Cite this article as: LIU F Y, ZHANG J G, CHEN J, et al. Value of ZOOM-mDixon-derived T2*/R2* imaging in preoperative predicting lymph node metastasis in pancreatic ductal adenocarcinoma[J]. Chin J Magn Reson Imaging, 2024, 15(1): 119-124. DOI:10.12015/issn.1674-8034.2024.01.019.


[Abstract] Objective To investigate the feasibility of using quantitative T2*/R2* values derived from the ZOOM-mDixon sequence for evaluating lymph node metastasis in pancreatic ductal adenocarcinoma.Materials and Methods A retrospective analysis was conducted on 59 patients with pathologically confirmed pancreatic ductal adenocarcinoma, including 31 patients with lymph node metastasis (LNM) and 28 patients without lymph node metastasis (nLNM). All patients underwent preoperative MRI scans, which included the ZOOM-mDixon sequence. The analysis involved examining clinical data, such as age and preoperative carbohydrate antigen (CA)19-9 levels, routine radiological features including location and morphology, and T2*/R2* values. Intra-class correlation coefficients (ICC) were used to evaluate repeatability, while U-tests, t-tests, or χ2 tests were used to compare differences between the two groups.

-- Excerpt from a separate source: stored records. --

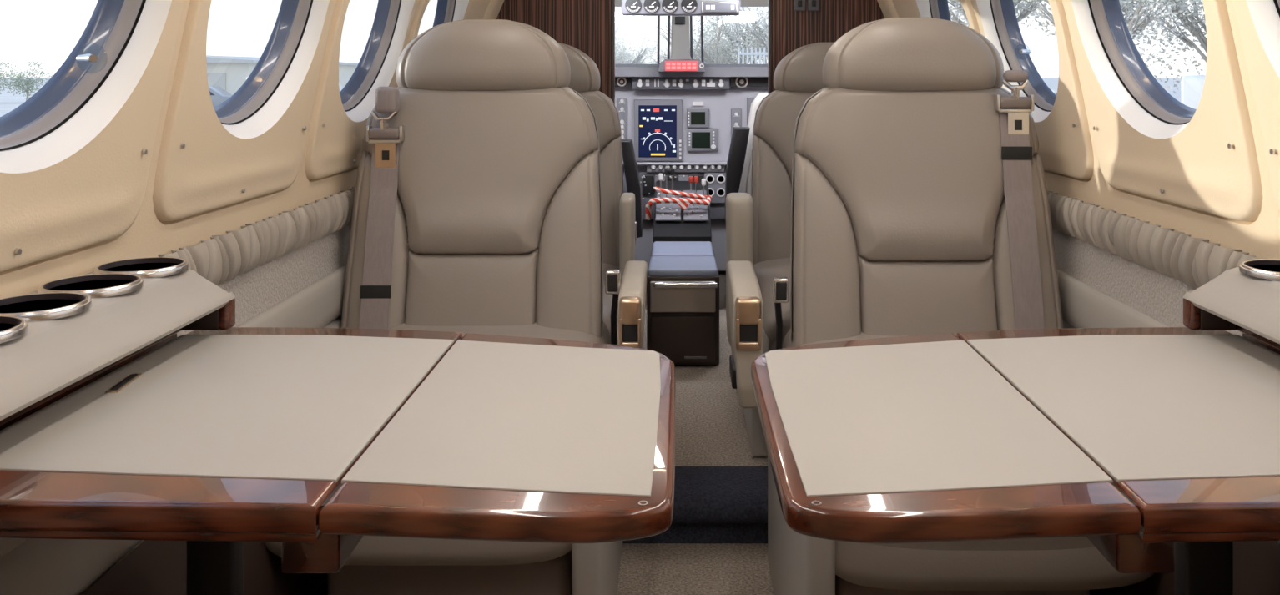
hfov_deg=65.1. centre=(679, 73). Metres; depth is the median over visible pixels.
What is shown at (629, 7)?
panel
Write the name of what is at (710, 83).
switch
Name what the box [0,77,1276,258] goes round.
ground
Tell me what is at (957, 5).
sparse tree
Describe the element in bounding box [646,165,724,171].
switch plate
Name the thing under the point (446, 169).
cushion
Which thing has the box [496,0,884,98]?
wall
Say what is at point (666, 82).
switch
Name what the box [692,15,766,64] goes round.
tree
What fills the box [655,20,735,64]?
tree
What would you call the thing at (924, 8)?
window
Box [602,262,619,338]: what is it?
seat belt buckle
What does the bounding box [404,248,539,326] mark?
lumbar cushion
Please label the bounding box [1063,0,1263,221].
window
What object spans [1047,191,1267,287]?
trim
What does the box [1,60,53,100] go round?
leafy tree
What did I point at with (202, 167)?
window
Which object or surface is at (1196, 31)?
sparse tree
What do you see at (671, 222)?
pedestal
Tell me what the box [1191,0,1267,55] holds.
sparse tree
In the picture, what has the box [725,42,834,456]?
passenger seat
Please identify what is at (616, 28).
tree
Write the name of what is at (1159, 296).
trim
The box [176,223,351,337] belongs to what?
trim
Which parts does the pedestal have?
lever knob, lever, lever knob, lever, quadrant plate, lever knob, lever, lever knob, quadrant plate, lever knob, lever knob
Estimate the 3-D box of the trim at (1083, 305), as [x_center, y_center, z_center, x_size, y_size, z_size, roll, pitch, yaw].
[0.708,0.460,1.500,0.022,0.184,3.000,0,0,0]
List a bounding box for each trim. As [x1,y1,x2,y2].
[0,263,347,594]
[157,186,355,285]
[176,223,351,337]
[482,0,898,19]
[610,0,772,105]
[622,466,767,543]
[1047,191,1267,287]
[1052,228,1242,337]
[1057,269,1279,543]
[1089,540,1279,594]
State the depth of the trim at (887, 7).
2.97 m
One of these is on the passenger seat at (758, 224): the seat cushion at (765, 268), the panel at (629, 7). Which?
the seat cushion at (765, 268)
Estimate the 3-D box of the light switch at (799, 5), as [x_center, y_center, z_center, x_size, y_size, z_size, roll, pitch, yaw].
[0.388,-0.212,3.042,0.076,0.045,0.013,0,0,0]
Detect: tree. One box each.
[0,61,17,94]
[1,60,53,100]
[614,28,641,64]
[614,36,656,64]
[648,44,670,64]
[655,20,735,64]
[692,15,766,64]
[693,6,768,64]
[727,6,768,64]
[947,0,1046,26]
[1017,0,1204,66]
[1022,0,1199,63]
[1128,0,1207,93]
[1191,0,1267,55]
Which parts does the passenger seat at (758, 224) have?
armrest
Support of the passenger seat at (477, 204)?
on the floor at (645, 568)
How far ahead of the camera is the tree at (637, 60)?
61.40 m
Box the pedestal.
[653,167,711,242]
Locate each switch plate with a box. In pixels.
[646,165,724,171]
[794,0,805,10]
[807,0,819,10]
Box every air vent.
[616,76,626,86]
[735,76,748,87]
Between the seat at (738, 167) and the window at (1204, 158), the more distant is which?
the seat at (738, 167)
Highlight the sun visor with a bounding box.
[614,0,768,6]
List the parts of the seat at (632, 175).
raised armrest
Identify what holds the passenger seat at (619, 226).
on the floor at (711, 429)
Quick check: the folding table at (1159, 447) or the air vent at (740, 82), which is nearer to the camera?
the folding table at (1159, 447)
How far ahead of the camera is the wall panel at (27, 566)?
1.06 m
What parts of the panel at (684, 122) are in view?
control plate, radio panel, radio panel, radio panel, panel, radio panel, radio panel, bezel knob, gauge plate, control plate, control plate
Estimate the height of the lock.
0.124 m
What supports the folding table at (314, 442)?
on the floor at (645, 568)
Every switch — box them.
[636,79,643,87]
[663,79,670,87]
[677,79,684,87]
[692,79,698,87]
[706,79,715,86]
[717,79,724,87]
[794,0,819,10]
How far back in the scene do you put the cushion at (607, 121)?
2.67 m
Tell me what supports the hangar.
on the ground
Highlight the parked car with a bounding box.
[208,85,231,107]
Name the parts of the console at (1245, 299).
panel
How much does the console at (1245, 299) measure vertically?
0.148 m
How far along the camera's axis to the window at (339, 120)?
1.96 m
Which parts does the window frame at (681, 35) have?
post
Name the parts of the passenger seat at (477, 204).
seat, armrest
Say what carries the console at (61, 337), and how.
attached to the wall at (157, 237)
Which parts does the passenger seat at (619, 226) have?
armrest
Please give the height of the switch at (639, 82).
0.036 m
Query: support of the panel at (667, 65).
on the panel at (684, 122)
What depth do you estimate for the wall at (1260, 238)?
1.40 m
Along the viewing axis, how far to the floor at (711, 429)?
2.52 m
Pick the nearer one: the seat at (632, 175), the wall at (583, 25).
the wall at (583, 25)
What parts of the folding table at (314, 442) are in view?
latch plate, support post, support arm
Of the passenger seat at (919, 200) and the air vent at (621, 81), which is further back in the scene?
the air vent at (621, 81)
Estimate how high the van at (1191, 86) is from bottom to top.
2.100 m
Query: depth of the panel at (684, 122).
4.18 m
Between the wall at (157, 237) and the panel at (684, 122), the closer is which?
the wall at (157, 237)
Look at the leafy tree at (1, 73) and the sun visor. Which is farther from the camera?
the leafy tree at (1, 73)
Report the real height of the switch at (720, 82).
0.036 m
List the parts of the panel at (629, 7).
readout frame, readout glass
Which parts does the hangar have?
door
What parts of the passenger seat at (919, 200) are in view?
armrest, seat
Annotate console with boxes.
[0,257,236,430]
[646,241,719,364]
[1182,259,1279,354]
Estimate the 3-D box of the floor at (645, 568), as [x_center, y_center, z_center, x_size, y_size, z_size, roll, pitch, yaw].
[0.035,0.975,0.657,1.240,0.030,2.885,0,0,0]
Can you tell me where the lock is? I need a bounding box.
[645,186,711,220]
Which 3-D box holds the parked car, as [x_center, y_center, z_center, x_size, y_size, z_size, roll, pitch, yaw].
[-25.990,1.435,54.998,4.450,1.450,1.800,0,0,-5]
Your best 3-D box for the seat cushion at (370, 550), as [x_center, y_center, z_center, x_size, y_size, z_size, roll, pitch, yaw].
[-0.374,0.588,1.706,0.489,0.265,0.527,0,0,0]
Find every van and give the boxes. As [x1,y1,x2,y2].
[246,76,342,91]
[1180,75,1205,109]
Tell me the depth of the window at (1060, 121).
1.88 m
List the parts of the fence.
rail
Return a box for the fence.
[737,47,768,64]
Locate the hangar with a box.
[136,53,357,95]
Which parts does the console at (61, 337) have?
panel
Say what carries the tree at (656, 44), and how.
on the ground
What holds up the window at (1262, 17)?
in the wall at (1260, 238)
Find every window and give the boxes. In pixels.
[0,0,184,272]
[152,0,335,221]
[304,0,419,179]
[407,0,473,44]
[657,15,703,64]
[911,0,980,33]
[970,0,1093,179]
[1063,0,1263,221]
[1233,0,1279,214]
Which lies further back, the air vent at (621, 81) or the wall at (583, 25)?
the air vent at (621, 81)
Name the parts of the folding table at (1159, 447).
support arm, support post
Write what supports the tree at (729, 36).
on the ground
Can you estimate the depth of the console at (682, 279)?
2.92 m
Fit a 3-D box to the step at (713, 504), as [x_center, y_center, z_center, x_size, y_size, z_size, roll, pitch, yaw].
[0.035,0.908,2.101,1.280,0.104,0.178,0,0,0]
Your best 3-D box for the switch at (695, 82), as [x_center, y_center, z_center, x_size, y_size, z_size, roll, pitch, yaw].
[0.067,0.042,4.128,0.027,0.036,0.026,0,0,0]
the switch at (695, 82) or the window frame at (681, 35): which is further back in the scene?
the window frame at (681, 35)
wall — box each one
[0,0,490,594]
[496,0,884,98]
[891,0,1279,544]
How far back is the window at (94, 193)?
1.09 m
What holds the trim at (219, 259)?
attached to the wall at (157, 237)
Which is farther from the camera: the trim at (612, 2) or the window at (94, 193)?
the trim at (612, 2)
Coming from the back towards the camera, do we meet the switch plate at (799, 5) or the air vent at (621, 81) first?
the air vent at (621, 81)
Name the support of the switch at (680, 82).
attached to the panel at (684, 122)
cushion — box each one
[264,320,610,565]
[362,86,599,253]
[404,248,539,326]
[578,90,620,151]
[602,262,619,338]
[753,90,815,183]
[753,257,791,351]
[782,329,1154,590]
[794,87,1038,261]
[857,255,997,336]
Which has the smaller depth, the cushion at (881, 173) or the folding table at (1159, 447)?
the folding table at (1159, 447)
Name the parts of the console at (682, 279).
drawer, door, cushioned lid, drawer handle, label plate
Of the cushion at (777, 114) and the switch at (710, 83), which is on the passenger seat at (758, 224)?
the cushion at (777, 114)
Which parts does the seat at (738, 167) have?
raised armrest, backrest
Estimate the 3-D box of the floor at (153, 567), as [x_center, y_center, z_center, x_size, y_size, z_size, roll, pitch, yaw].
[-0.580,0.752,1.500,0.090,0.415,3.000,0,0,0]
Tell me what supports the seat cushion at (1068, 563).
on the passenger seat at (919, 200)
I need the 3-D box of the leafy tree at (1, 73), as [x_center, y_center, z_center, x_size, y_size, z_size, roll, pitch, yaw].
[-50.718,0.597,72.360,5.036,3.146,3.425,0,0,0]
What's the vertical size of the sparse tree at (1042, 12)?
9.673 m
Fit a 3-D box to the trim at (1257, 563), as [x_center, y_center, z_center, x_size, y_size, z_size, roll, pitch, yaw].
[0.650,0.752,1.500,0.090,0.415,3.000,0,0,0]
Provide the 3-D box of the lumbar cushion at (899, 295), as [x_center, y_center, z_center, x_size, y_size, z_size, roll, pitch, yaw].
[0.445,0.460,1.769,0.245,0.261,0.081,0,0,0]
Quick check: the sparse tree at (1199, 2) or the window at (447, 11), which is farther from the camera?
the sparse tree at (1199, 2)
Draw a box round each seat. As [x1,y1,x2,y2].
[264,19,647,594]
[558,42,637,338]
[614,102,642,237]
[724,93,768,220]
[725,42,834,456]
[726,17,1154,594]
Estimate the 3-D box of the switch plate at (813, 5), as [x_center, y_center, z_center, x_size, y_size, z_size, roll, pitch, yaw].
[0.409,-0.212,3.045,0.034,0.045,0.009,0,0,0]
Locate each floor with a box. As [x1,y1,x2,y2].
[81,539,327,594]
[616,543,774,594]
[643,271,767,466]
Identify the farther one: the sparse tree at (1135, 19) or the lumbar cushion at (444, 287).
the sparse tree at (1135, 19)
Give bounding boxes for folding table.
[0,327,675,594]
[750,327,1279,594]
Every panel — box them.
[614,64,768,271]
[621,0,740,15]
[657,59,705,71]
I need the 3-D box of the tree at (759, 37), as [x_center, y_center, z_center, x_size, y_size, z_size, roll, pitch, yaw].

The receiving operator characteristic (ROC) curve was plotted, and the area under curve (AUC) was calculated to assess the diagnostic performance of quantitative indicators.Results The inter-and intra-group ICC values for T2*/R2* were excellent, ranging from 0.83 to 0.97. No statistically significant differences were observed in age, tumor morphology, short diameter of the tumor, tumor location, preoperative CA19-9, CA125, carcinoma embryonic antigen (CEA) levels between the LNM and nLNM groups. However, gender, long diameter of the lesion, and lesion boundary exhibited statistically significant differences (P values were 0.023, 0.048, 0.040, respectively). There were significant statistical differences in the T2* and R2* values between the two groups (P values <0.05). Compared with the nLNM group, the LNM group exhibited a smaller R2* value [17.63 (15.10, 22.50) /s vs. 24.00 (20.00, 28.30) /s] and a higher T2* value [(63.77±13.95) ms vs. (49.71±12.67) ms]. The AUCs for T2*/R2* values in predicting lymph node metastasis of pancreatic cancer were 0.775 and 0.766, respectively.Conclusions Quantitative T2*/R2* imaging derived from the ZOOM-mDixon sequences can predict preoperative lymph node metastasis of pancreatic ductal adenocarcinoma, offering valuable insights for clinical treatment decisions.
[Keywords] pancreatic ductal adenocarcinoma;water-fat separation technique;magnetic resonance imaging;lymph node metastasis;preoperativ prediction

LIU Fuyao   ZHANG Jinggang*   CHEN Jie   DU Yanan   LI Minglei  

Department of Radiology, Third Affiliated Hospital of Soochow University, Changzhou 213003, China

Corresponding author: ZHANG J G, E-mail: yanqing@126.com

Conflicts of interest   None.

Received  2023-07-20
Accepted  2023-12-26
DOI: 10.12015/issn.1674-8034.2024.01.019
Cite this article as: LIU F Y, ZHANG J G, CHEN J, et al. Value of ZOOM-mDixon-derived T2*/R2* imaging in preoperative predicting lymph node metastasis in pancreatic ductal adenocarcinoma[J]. Chin J Magn Reson Imaging, 2024, 15(1): 119-124. DOI:10.12015/issn.1674-8034.2024.01.019.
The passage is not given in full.